Também não tenho dúvidas a respeito do valor e da propriedade do casamento “até que a morte vos separe”. Aprendi que a gente não casa para ver se vai dar certo, mas fazer dar certo. O compromisso conjugal não é um atalho para o prazer indolor, mas um passo na direção da coragem para o autoconhecimento, da transformação e do crescimento pessoal, no intercâmbio de forças e fraquezas, em que um faz o outro melhor, muitas vezes às custas de atrito e faísca, pois somente assim o ferro com o ferro se afia. Costumo dizer que durante a vida de solteiro nos estragamos, e o casamento é a principal proposta terapêutica de Deus. Quem não quer crescer, vencer limites emocionais, reescrever sua história, exorcizar seus demônios, fica solteiro ou pula de paixão em paixão, em relações que são eternas enquanto duram. Isso sem falar na saúde das futuras gerações e no equilíbrio sistêmico possível apenas a uma sociedade que saiba valorizar a família.

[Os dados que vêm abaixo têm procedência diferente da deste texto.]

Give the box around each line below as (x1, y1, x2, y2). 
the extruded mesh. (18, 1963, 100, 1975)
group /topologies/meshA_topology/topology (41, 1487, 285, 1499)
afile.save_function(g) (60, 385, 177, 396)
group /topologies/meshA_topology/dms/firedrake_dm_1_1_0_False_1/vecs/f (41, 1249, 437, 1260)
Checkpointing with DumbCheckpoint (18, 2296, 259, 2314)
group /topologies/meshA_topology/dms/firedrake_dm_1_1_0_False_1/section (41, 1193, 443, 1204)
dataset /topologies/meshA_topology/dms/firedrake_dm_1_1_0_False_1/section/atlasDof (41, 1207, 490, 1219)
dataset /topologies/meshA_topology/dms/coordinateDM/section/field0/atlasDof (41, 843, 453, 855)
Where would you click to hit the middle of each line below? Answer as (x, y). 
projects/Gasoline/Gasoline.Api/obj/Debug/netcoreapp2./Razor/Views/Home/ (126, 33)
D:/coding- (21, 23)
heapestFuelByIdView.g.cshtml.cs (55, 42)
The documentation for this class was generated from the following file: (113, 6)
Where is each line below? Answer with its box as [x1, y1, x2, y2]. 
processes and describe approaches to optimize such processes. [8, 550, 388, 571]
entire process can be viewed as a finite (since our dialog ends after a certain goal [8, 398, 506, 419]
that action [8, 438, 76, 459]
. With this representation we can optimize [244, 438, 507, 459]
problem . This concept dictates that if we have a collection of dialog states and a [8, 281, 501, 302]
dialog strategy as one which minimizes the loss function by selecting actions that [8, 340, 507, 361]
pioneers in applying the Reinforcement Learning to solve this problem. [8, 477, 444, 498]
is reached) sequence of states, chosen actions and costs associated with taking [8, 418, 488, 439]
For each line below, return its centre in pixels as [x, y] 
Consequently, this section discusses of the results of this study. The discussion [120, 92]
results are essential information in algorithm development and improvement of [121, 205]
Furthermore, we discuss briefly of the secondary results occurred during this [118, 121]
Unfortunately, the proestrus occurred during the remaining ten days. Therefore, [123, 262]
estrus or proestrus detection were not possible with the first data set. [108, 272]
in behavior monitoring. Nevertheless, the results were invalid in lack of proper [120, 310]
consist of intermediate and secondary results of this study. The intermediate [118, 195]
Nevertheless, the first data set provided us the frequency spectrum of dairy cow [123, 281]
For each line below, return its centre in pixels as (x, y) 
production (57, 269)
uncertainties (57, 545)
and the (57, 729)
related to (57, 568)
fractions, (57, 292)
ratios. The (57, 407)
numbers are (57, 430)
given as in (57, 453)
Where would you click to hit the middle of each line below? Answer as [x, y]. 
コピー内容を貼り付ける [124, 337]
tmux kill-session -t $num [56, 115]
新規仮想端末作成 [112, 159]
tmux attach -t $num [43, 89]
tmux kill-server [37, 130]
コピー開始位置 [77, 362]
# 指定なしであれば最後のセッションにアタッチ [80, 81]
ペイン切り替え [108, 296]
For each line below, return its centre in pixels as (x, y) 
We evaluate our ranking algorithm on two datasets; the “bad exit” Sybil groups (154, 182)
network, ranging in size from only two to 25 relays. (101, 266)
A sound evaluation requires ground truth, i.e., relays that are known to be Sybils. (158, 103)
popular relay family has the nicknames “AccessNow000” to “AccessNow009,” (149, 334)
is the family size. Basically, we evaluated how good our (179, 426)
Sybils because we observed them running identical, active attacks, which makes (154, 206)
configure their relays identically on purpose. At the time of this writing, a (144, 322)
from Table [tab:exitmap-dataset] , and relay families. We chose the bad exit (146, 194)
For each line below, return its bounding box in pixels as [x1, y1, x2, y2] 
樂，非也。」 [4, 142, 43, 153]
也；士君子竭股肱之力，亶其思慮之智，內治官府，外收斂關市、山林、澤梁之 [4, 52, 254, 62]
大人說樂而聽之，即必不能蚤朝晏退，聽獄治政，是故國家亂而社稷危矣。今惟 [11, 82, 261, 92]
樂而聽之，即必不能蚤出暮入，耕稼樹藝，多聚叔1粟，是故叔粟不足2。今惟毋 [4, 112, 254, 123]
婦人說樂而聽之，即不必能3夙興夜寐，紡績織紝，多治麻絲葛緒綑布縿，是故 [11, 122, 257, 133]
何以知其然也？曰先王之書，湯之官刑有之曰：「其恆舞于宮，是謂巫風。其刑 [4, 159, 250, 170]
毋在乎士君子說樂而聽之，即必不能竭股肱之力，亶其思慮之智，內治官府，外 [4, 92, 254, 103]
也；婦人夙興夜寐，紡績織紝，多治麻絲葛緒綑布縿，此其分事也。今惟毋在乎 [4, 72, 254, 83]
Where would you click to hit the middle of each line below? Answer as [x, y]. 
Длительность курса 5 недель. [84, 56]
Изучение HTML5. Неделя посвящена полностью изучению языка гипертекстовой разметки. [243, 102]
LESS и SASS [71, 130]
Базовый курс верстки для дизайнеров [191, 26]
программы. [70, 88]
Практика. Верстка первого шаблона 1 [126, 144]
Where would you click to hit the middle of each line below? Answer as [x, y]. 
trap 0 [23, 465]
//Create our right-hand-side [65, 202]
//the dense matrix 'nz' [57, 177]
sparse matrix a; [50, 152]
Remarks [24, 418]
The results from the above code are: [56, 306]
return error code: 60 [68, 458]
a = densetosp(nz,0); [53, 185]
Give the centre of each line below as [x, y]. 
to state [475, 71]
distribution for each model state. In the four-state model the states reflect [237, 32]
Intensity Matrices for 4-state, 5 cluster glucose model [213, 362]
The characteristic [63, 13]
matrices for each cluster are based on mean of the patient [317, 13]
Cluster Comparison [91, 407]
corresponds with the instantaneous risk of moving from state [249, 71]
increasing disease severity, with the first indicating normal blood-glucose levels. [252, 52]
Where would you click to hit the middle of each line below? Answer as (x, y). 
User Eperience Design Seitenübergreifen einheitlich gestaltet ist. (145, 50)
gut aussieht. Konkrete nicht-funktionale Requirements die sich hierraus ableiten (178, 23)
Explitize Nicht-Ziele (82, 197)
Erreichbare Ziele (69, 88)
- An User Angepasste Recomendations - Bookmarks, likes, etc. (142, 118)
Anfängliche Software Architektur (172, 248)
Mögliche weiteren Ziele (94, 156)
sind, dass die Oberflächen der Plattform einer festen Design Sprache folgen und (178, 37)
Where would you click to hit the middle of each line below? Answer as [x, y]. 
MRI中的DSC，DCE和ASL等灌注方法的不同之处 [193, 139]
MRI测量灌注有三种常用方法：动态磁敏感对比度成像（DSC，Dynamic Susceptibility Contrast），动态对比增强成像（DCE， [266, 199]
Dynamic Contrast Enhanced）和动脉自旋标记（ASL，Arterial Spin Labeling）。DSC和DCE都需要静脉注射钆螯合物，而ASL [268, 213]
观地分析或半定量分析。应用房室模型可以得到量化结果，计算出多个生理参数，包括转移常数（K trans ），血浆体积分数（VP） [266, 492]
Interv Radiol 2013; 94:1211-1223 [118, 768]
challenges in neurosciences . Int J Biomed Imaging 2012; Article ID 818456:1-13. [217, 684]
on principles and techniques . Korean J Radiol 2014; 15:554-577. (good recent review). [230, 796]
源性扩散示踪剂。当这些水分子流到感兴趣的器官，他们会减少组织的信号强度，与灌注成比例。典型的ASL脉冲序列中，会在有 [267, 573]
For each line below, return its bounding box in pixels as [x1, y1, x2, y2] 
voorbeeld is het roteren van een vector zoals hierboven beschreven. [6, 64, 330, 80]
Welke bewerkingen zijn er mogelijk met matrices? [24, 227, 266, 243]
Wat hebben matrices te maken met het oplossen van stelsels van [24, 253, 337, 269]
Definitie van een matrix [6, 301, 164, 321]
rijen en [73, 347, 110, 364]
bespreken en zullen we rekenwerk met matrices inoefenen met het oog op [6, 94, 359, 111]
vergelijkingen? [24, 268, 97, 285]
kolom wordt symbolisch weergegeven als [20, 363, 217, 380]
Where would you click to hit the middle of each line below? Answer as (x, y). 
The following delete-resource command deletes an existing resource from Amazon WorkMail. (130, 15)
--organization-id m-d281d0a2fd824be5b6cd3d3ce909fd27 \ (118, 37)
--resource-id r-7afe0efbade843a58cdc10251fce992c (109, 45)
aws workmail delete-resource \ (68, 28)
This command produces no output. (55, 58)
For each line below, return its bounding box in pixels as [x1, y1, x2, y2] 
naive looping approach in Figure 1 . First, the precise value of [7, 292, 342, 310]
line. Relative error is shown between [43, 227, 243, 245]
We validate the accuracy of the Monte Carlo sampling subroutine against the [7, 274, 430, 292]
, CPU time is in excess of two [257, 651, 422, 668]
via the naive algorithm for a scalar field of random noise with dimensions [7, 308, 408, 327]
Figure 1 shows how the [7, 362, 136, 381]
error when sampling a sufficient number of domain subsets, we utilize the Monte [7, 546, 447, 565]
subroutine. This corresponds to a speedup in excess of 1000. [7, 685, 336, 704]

Finalmente, continuo crendo no valor e na propriedade da sujeição às autoridades. Ou você prefere o atual faroeste urbano e o caos que resulta do famoso “cada cabeça uma sentença”, em que o fraco é oprimido pelo forte sem que ninguém se levante em sua defesa, o rico espolia o pobre, o mal subverte o direito do justo? A completa degeneração do sentido de autoridade, tanto de quem a exerce quanto de quem a ela deveria se submeter, é uma peça necessária para qualquer debate que se proponha a montar o quebra-cabeça da barbárie social em que vivemos. A degeneração das relações entre pais e filhos, professores e alunos, idosos e jovens acaba jogando no ralo a equidade das relações sociais. A integridade fiscal entra nesse pacote. Ainda creio na taxação tributária como caminho para a distribuição de renda, e que a corrupção generalizada não deve nos levar a questionar a validade do tributo, mas a desenvolver mecanismos fiscais e judiciais capazes de colocar esta laia na cadeia.

A esta altura do campeonato, você deve se perguntar se meu próximo assunto não será em defesa da tríade “tradição, família e propriedade”. Ainda não. Aproveito este espaço apenas para expressar meu cansaço diante da hipocrisia e da superficialidade do debate em torno da ética. Não consigo mais discutir virgindade com consumidores de pornografia que se entregam sem restrições aos instintos. Não consigo mais discutir indissolubilidade do casamento com jovens cheios de arrogância que acreditam mais em Sartre do que em Jesus e andam propagando que “o inferno são os outros”. Não consigo mais discutir sujeição às autoridades com gente irresponsável, incapaz de um mínimo gesto de solidariedade, e que não tem olhos para a pobreza, pois está ocupada em fazer as malas para “descansar um pouquinho neste feriado prolongado”.